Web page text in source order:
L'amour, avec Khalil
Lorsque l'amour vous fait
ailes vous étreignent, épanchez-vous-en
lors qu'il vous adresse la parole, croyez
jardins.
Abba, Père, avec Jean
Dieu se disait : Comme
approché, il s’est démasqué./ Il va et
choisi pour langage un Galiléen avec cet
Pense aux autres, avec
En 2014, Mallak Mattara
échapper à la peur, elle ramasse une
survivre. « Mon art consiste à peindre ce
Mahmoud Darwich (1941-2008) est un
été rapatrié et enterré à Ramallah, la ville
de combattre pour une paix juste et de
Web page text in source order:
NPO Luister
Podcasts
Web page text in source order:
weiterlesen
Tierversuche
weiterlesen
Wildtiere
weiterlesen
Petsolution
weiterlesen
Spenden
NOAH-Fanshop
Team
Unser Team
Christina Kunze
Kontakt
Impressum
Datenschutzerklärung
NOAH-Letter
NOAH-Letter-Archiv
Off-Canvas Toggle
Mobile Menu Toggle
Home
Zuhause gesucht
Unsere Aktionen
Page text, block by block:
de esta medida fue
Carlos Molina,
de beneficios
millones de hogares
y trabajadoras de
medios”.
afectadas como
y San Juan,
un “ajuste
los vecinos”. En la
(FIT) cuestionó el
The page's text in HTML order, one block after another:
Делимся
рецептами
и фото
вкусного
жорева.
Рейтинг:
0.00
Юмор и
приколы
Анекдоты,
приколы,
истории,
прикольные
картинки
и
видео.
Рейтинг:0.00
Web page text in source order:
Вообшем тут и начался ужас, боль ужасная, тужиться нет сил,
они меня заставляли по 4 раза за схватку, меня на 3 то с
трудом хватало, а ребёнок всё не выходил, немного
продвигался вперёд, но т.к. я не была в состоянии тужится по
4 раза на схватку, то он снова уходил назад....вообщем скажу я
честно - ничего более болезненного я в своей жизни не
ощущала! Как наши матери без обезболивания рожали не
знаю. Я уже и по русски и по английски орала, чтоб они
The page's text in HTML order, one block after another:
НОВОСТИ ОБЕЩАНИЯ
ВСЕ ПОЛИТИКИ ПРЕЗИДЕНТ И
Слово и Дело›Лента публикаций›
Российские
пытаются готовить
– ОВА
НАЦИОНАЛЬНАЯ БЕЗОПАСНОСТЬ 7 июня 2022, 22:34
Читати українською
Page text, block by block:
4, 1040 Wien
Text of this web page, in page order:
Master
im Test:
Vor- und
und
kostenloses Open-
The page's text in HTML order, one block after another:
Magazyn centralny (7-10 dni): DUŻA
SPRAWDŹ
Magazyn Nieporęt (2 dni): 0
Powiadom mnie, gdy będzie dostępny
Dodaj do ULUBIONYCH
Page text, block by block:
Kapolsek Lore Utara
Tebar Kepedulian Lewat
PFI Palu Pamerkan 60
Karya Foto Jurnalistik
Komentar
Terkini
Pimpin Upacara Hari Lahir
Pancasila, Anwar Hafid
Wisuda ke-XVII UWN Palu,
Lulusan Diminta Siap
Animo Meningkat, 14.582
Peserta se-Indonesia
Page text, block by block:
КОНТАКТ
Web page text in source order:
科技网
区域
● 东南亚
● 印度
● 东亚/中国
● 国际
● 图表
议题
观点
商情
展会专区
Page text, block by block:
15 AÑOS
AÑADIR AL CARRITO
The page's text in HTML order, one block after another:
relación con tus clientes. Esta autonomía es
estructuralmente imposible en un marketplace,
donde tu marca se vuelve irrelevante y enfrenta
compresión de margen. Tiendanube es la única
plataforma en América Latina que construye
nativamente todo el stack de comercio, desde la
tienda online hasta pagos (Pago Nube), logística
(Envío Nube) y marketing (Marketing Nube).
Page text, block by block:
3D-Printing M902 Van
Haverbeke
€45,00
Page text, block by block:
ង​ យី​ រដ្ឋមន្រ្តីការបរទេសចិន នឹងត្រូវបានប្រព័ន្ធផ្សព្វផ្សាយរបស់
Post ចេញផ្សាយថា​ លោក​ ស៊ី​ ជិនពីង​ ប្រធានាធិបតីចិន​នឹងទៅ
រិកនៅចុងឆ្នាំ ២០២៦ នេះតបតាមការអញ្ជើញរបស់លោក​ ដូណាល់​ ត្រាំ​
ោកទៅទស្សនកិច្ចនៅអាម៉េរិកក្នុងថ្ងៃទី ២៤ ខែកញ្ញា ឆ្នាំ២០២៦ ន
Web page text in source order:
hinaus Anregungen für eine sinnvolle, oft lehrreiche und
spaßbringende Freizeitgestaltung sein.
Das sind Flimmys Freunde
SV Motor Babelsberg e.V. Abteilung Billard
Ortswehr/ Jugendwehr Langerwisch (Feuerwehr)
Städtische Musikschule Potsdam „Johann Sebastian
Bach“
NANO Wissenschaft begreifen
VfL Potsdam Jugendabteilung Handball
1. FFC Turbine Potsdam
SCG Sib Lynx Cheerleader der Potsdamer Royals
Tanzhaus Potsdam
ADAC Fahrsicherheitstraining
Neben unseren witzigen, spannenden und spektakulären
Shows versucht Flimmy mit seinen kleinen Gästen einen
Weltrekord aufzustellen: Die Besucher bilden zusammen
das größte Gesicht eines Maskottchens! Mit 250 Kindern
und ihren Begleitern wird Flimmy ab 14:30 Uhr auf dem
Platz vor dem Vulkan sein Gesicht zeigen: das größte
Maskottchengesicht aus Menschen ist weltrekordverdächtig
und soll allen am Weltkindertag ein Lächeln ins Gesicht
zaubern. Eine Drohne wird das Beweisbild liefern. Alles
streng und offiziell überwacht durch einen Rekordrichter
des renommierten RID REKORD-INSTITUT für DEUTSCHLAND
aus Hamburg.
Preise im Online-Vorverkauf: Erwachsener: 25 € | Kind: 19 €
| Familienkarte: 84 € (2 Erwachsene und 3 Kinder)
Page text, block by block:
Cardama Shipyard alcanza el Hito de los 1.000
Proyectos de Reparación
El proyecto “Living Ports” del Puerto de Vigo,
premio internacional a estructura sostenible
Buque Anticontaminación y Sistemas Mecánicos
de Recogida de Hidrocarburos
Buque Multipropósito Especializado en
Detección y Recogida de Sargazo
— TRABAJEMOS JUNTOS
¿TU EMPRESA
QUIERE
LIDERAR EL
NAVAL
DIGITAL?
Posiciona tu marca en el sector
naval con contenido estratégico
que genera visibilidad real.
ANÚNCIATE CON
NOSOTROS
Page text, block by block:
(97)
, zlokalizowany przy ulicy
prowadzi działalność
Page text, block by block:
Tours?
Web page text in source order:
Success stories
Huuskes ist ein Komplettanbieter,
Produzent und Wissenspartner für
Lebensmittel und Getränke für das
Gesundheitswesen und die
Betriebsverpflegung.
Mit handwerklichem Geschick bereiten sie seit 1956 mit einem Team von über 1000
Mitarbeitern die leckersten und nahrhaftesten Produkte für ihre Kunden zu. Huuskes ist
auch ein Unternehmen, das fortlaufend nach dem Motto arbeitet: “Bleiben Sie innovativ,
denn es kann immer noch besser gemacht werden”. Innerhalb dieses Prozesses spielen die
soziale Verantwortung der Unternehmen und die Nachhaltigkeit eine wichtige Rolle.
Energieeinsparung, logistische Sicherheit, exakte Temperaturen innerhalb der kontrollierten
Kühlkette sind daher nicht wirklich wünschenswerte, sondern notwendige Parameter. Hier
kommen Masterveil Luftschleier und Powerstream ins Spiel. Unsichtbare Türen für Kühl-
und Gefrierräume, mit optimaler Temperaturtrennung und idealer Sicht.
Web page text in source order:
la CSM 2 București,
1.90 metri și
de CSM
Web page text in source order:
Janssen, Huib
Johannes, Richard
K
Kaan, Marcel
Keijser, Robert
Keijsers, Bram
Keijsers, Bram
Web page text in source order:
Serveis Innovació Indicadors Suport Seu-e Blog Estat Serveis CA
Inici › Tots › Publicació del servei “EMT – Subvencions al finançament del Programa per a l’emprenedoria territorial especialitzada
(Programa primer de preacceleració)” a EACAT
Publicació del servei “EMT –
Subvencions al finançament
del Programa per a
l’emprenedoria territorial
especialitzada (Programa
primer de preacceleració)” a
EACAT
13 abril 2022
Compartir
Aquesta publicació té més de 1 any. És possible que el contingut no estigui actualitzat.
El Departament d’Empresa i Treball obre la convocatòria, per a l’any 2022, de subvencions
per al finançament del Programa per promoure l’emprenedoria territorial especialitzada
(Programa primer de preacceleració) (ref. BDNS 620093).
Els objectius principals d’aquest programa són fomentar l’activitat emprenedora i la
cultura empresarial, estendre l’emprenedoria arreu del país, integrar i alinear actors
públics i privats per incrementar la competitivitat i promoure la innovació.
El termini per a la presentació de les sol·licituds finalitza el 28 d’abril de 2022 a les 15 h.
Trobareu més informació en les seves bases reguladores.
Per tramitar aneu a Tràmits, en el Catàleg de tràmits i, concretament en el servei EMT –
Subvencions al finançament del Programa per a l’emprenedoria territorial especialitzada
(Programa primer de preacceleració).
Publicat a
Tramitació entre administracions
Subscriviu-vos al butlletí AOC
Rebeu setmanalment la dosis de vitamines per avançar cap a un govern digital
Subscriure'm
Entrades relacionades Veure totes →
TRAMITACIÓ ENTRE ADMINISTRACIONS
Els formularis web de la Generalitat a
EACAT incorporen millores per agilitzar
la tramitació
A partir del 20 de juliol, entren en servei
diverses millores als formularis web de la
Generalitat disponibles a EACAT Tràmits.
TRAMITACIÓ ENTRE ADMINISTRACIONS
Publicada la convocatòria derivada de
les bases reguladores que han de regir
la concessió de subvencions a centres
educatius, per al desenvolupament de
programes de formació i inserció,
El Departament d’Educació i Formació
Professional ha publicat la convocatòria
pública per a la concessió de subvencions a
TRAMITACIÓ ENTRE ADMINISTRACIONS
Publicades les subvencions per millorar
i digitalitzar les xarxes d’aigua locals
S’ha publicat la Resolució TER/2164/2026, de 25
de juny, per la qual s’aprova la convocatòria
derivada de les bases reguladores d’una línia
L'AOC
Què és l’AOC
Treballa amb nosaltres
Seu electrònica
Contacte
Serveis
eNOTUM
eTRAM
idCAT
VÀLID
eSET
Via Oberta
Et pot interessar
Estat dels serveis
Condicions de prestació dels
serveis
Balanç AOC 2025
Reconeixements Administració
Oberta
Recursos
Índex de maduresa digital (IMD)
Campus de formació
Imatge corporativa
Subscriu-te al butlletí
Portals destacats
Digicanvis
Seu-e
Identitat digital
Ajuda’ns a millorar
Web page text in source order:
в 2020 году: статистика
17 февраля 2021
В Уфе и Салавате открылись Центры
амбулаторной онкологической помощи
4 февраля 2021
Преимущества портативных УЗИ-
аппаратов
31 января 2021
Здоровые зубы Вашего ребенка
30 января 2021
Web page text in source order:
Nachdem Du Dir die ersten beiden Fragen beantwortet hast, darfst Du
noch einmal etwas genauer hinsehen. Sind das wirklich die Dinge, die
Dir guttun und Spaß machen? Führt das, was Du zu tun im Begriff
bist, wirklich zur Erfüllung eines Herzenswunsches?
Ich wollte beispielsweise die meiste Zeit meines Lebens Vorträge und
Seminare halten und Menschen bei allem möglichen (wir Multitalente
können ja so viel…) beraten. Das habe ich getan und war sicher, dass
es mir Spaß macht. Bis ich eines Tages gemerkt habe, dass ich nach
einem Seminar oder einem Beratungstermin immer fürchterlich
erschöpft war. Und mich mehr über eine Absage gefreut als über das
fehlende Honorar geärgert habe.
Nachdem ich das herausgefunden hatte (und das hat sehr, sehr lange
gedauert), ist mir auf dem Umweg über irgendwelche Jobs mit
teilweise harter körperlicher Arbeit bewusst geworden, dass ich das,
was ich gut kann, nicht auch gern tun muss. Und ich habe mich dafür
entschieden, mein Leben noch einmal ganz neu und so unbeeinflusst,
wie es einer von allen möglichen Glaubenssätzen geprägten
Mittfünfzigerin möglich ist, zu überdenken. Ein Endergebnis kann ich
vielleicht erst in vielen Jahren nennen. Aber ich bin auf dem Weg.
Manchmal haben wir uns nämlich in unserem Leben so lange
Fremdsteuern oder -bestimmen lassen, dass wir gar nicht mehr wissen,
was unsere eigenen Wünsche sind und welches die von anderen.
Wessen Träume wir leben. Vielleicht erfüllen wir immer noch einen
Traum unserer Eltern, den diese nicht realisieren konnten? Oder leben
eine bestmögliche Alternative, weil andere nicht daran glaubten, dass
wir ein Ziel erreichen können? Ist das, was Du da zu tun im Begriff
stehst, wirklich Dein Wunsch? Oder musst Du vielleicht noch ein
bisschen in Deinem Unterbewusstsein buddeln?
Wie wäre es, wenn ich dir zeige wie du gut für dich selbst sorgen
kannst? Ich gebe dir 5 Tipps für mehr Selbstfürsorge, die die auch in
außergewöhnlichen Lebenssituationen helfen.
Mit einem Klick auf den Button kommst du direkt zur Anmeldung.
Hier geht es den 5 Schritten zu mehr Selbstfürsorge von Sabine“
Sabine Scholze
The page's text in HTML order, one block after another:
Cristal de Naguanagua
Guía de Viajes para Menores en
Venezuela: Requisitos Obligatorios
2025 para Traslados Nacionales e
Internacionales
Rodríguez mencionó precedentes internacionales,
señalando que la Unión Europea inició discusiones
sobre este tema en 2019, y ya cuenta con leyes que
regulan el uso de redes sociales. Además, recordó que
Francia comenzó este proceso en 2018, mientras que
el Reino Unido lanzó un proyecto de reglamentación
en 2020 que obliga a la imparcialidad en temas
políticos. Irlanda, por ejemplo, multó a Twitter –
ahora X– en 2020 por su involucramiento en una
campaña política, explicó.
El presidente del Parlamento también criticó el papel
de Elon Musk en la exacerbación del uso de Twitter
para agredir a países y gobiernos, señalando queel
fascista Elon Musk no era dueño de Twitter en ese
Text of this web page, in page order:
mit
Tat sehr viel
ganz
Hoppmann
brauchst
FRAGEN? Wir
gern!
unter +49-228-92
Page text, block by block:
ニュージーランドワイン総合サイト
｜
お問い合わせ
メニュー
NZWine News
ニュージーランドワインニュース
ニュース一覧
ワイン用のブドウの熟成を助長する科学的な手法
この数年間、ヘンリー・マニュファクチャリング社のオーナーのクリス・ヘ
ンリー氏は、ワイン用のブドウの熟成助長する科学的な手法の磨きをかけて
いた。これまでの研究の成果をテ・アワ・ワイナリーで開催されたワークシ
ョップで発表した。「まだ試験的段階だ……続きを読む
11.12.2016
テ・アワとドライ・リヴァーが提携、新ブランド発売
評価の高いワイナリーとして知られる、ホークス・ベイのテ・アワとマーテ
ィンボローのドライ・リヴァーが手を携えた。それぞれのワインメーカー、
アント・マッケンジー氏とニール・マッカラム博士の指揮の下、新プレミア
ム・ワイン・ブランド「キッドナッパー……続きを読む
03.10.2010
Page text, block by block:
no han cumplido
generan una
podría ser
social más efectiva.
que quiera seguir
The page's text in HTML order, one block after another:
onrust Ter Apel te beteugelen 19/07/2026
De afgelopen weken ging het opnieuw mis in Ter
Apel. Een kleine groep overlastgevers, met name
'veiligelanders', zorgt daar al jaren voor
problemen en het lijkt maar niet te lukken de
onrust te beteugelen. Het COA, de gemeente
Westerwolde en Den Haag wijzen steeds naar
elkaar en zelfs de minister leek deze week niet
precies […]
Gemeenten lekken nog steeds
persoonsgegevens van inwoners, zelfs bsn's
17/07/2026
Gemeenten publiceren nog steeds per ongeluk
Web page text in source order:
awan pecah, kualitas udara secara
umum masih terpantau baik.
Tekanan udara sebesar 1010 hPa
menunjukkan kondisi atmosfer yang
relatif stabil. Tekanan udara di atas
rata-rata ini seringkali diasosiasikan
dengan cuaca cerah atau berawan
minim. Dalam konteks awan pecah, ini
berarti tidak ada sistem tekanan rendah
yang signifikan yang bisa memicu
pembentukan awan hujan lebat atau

•••••

Using the records above, report each line with the string "Menschen".

## [EXPECTED ANSWER]
Maskottchengesicht aus Menschen ist weltrekordverdächtig
Seminare halten und Menschen bei allem möglichen (wir Multitalente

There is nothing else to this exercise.